The Uber and the frog

How the mighty are fallen. Travis Kalanick is out, and Uber has become something of a headless horseman, with no current CEO, COO, CFO, CMO, VP of Engineering, or general counsel. Its alleged valuation has fallen by $18 billion and counting. How did this happen? Or maybe a better question is: how could this not have happened?

It really wasn’t so long ago, believe it or not, that Uber was everybody’s darling except for regulators and taxi cartels — and, presumably, employees who were reluctant to risk the consequences of speaking up against its toxic culture. Which, as I understand it, was by no means uniformly distributed across the company, but which clearly started at the top. Bit by bit, that culture began to curdle and metastasize, from invisibly to visibly poisonous.

Uber had two problems: 1) it would do anything to succeed, without regard for either the law1 or basic ethics; 2) per Susan Fowler’s now famous blog post, it fomented and perpetuated a deeply pernicious, jawdroppingly sexist internal culture.

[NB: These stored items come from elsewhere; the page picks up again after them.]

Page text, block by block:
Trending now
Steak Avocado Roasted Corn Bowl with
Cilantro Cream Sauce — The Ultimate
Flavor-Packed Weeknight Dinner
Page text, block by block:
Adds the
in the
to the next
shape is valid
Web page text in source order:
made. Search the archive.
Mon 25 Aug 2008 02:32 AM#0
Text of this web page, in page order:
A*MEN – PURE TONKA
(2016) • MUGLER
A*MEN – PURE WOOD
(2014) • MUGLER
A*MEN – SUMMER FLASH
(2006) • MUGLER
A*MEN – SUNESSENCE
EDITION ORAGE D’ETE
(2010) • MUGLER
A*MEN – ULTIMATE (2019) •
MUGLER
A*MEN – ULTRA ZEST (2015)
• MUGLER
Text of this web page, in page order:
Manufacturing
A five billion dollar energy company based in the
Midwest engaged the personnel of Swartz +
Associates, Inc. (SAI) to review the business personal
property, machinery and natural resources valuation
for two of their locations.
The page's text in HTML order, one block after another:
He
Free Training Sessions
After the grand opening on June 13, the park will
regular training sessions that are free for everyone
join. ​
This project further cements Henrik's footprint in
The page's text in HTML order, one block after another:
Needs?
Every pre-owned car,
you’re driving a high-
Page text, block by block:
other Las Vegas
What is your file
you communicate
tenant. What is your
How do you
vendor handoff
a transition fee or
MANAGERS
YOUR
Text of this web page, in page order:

It may seem like 2) is independent of 1). After all, one can at least envision a hyperaggressive company that does not demean and discriminate against women, right?

In this real world, though, I don’t think those were two separate problems at all. In the real world, when a company and its executive braintrust are gladiatorial and win-at-all-costs, they will construct an abusive and domineering internal culture, and in this real world such cultures essentially always target women.

Executives don’t construct such cultures because this helps them to win — it clearly doesn’t. Or even because they necessarily consciously wanted to, and/or made a decision to do so. They do so purely because, like the tale of the scorpion and the frog, it’s their nature.

The trouble is, so much of the mythos of Silicon Valley is built on the legend of the hard-charging, brook-no-obstacles, take-no-prisoners, asshole-genius CEO. This is of course mostly the fault of Steve Jobs, who began his career by cheating his partner Steve Wozniak out of a bonus, and then went on become someone whose “way to achieve catharsis is to hurt somebody,” to quote none other than Jony Ive.

He was also, of course, a titanic, era-defining figure — but so many people, including far too many investors, seem to have looked at the Jobs “asshole titan” combination and concluded that becoming an asshole was a necessary prerequisite to becoming a titan. I put it to you that this is not just false, but that it is backwards; that Jobs become a titan despite being a giant asshole, rather than because of it.

Obviously CEOs have to be tough, have firm boundaries, and make hard, unpopular decisions. But there’s a huge gap between that and the kind of emotional sadism that Ive describes, or obtaining and mishandling the medical records of a rape victim, or fostering a work culture so awful that the widow of a new employee who committed suicide cites it as the cause, both of which apparently happened at Uber. It’s possible that there was a time when that kind of amoral assholedom was an advantage. But even if so, I think Uber now stands as proof that it is no longer acceptable, either culturally or practically.

So let’s hope that the fall of Uber’s CEO helps to signify the end of the era of the cult of the asshole CEO, and that the new standard is that companies should be founded and run by fundamentally decent people. Not because it’s the right thing to do (although it is.) But because employees, VCs, customers, consumers, and the wider world are, gradually but increasingly, simply no longer willing to accept the kind of culture for which Travis Kalanick was ultimately responsible.


1I’m willing to stipulate the nuance that Uber was something of a special case, in that they were working in a domain hidebound by the regulatory capture by the taxi cartels, and so, unusually, their disrespect for existing regulations, which in this case served largely to protect parasitic rentiers, was an advantage. Doesn’t change the larger point though.